# Компьютерные технологии > В помощь системному администратору >  обновление антивируса без интернета

## ToT

На предприятии стоит Symantec 9.0 всё нормально обновляется, но есть задумка сделать так чтоб сотрудники могли обновить свои домашние антивирусы прсто скопировав обновление которое качает наш сервер!
не там папку с общим доступом сделать или что-то в этом роде, только вот никак не могу найти, как это сделать... Везде описывается само обновление антивиря, не будут же они приносить компьтеры на работу :)

----------


## rus0lan

> На предприятии стоит Symantec 9.0 всё нормально обновляется, но есть задумка сделать так чтоб сотрудники могли обновить свои домашние антивирусы прсто скопировав обновление которое качает наш сервер!
> не там папку с общим доступом сделать или что-то в этом роде, только вот никак не могу найти, как это сделать... Везде описывается само обновление антивиря, не будут же они приносить компьтеры на работу :)


Как настроено обновление?
Скорее всего сервер SAV автоматом ходит в И-нет, откуда забирает обновления.
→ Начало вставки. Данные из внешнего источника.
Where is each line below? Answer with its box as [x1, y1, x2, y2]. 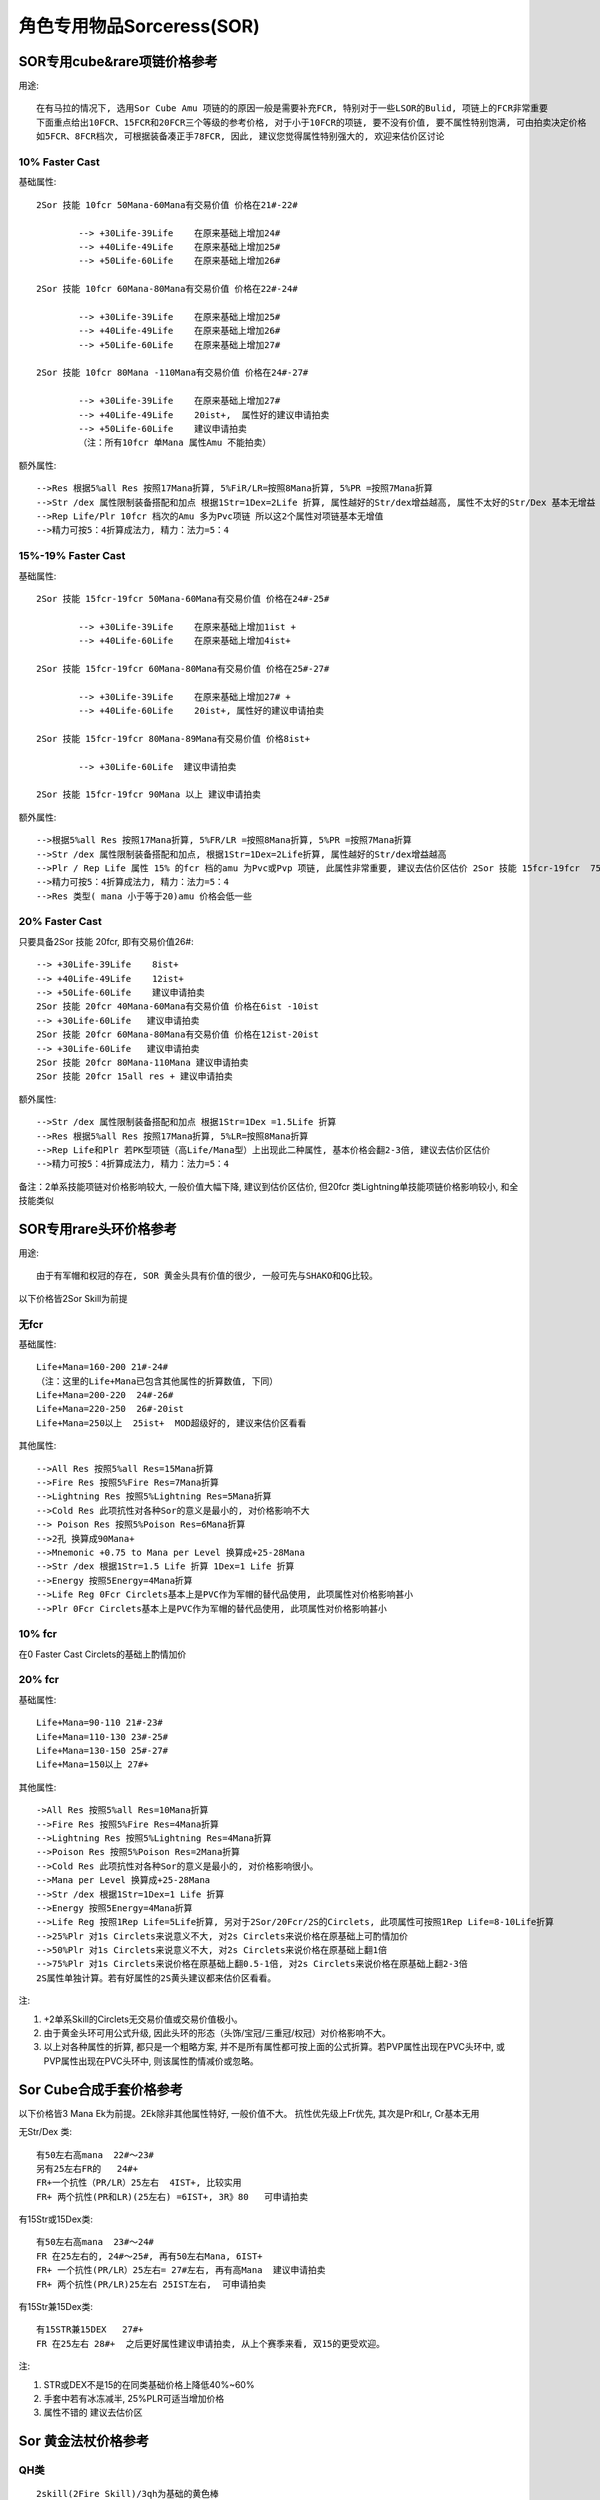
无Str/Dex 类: [18, 2126, 72, 2138]
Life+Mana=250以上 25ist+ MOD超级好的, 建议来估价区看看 [36, 1417, 307, 1429]
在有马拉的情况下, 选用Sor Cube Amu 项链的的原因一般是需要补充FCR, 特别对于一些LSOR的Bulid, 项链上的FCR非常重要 [36, 103, 549, 114]
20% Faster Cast [18, 915, 102, 929]
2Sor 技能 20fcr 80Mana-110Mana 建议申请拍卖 [36, 1056, 249, 1068]
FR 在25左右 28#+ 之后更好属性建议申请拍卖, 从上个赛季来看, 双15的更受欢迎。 [36, 2338, 385, 2349]
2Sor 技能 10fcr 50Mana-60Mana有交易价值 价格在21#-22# [36, 199, 299, 210]
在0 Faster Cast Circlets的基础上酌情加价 [18, 1648, 187, 1660]

Если так, то ничего сделать нельзя. 
Если же админ руками выкачивает обновления, тогда:
У Symantec есть два вида обновлений: файлы с раширением xdb - для серверов (с которых обновления забирают управляемые клиенты) и с расширением exe - для неуправляемых клиентов.
Для домашних клиентов, которые являются неуправляемыми, нужны обновления с расширением exe, которые нужно просто запустить на каждом компьютере.
Так что - говори с админом, или, если сам, качай вручную нужные файлы и раздавай пользователям.

----------


## ToT

а что отсюда качать ftp://ftp.symantec.com/public/russia....0_CE/updates/
что-то так и не въехал :(
какой exe нужно

----------


## rus0lan

Качай ...i86.exe или ...x86.exe - один поменьше, другой побольше размером. Один из них выкачай и попробуй обновить сервер. Минут через 30 проверь клиентов. Если и у них все обновилось - все работает!
А вообще, проблемы SAV обсуждаются  тут: http://forum.ru-board.com/topic.cgi?...901&start=1820

----------